Astrid Pogrzeba, Heilpraktikerin für Psychotherapie

Vor zwei Jahren hat sie die Prüfung zur Heilpraktikerin für Psychotherapie (HP psych.) vor dem Gesundheitsamt abgelegt. Ein Jahr lang hat sie dafür an einem Berliner Institut gelernt. Parallel dazu hat sie eine Ausbildung zur Qigong-Lehrerin gemacht – zwei Dinge, die sich perfekt ergänzen.

Zumindest, wenn das Engagement stimmt. Denn mit dem HP psych. war ihre Ausbildung längst noch nicht abgeschlossen. Drei Jahre lang investierte Pogrzeba etwa ein Wochenende pro Monat in Fortbildungen, dazwischen lernte sie auf eigene Faust. „Ich habe mich richtig glücklich gefühlt und fand alles total spannend. Endlich habe ich viele Zusammenhänge verstanden und auch begriffen, was mich so aus der Bahn geworfen hat“, erinnert sie sich rückblickend. Anregende Gespräche, interessante Menschen, neue Freunde: Pogrzeba lebte nach ihrer Entscheidung wieder richtig auf. Nach der erfolgreichen Heilpraktiker-Ausbildung folgten noch Ausbildungen zur EMDR-Traumatherapeutin und zur Therapeutin für Integrative Psychotherapie (IPT – eine Therapieform, die schulen- und methodenübergreifend arbeitet und damit unterschiedliche Therapieformen nutzbar macht). Therapien, die sie nun auch in ihrer eigenen Praxis in Köpenick anbietet. Parallel dazu gibt sie abends Qigong-Kurse. Auch für diese Ausbildung besuchte sie zweieinhalb Jahr lang Wochenendkurse.
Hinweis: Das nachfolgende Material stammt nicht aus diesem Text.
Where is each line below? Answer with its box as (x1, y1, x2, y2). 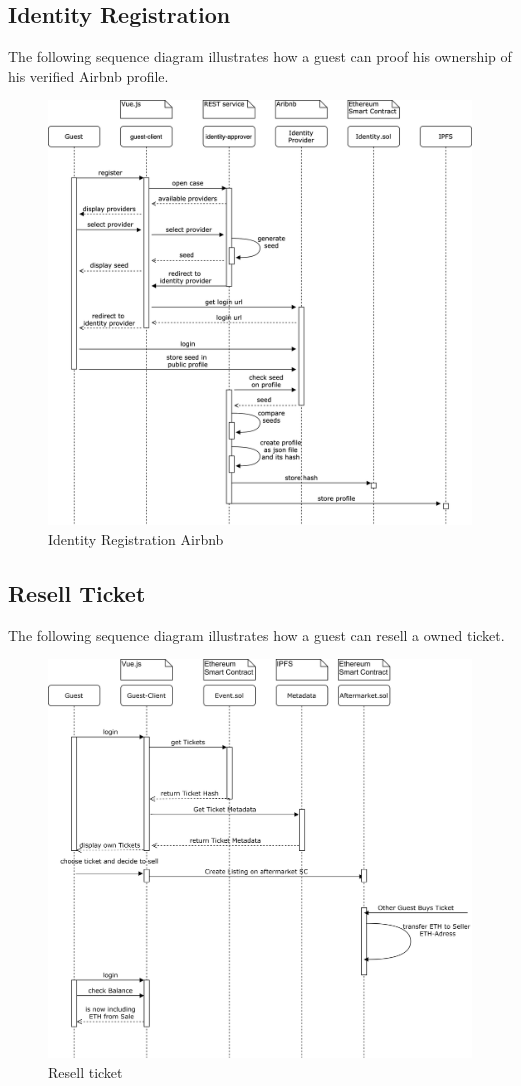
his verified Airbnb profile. (8, 65, 169, 86)
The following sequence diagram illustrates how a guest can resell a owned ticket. (8, 624, 505, 645)
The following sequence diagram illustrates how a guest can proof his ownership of (8, 46, 512, 67)
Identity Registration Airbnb (48, 528, 224, 549)

Astrid Pogrzeba hat alle Ausbildungen alleine finanzieren müssen. Unter gewissen Voraussetzungen bezahlt aber auch das Jobcenter diese Umschulung. Es gibt mehrere Institute, die den Abschluss HP psych. anbieten. Aber auch ein Fernstudium ist möglich. Die Kosten für die 12- bis 24-monatige Ausbildung variieren zwischen etwa 2200 und 4000 Euro. Doch nur mit dem HP psych. alleine hätte sie keine Praxis eröffnen können. Die Therapie-Ausbildungen kamen noch dazu.

Auch wenn es keine statistischen Zahlen gibt: Im Bereich alternative Medizin gibt es viele Quereinsteiger. „Viele Menschen, die unzufrieden in ihrem Job waren, womöglich davon krank geworden sind, sind nun auf Erfüllungssuche, wollen etwas Sinnstiftendes tun. Davon profitieren auch die alternativen Gesundheitsberufe“, vermutet Martina Rudolph, Referentin des Dachverbandes Freie Gesundheitsberufe. Und genau dazu zählt auch Astrid Pogrzeba. „Ich möchte die Hilfe sein, die ich damals bekommen habe, als es mir schlecht ging“, sagt sie. So schlimm der Tinnitus und alles drum herum waren: Er hat sie zum Umdenken gebracht und an einen wirklich erfüllenden Beruf herangeführt.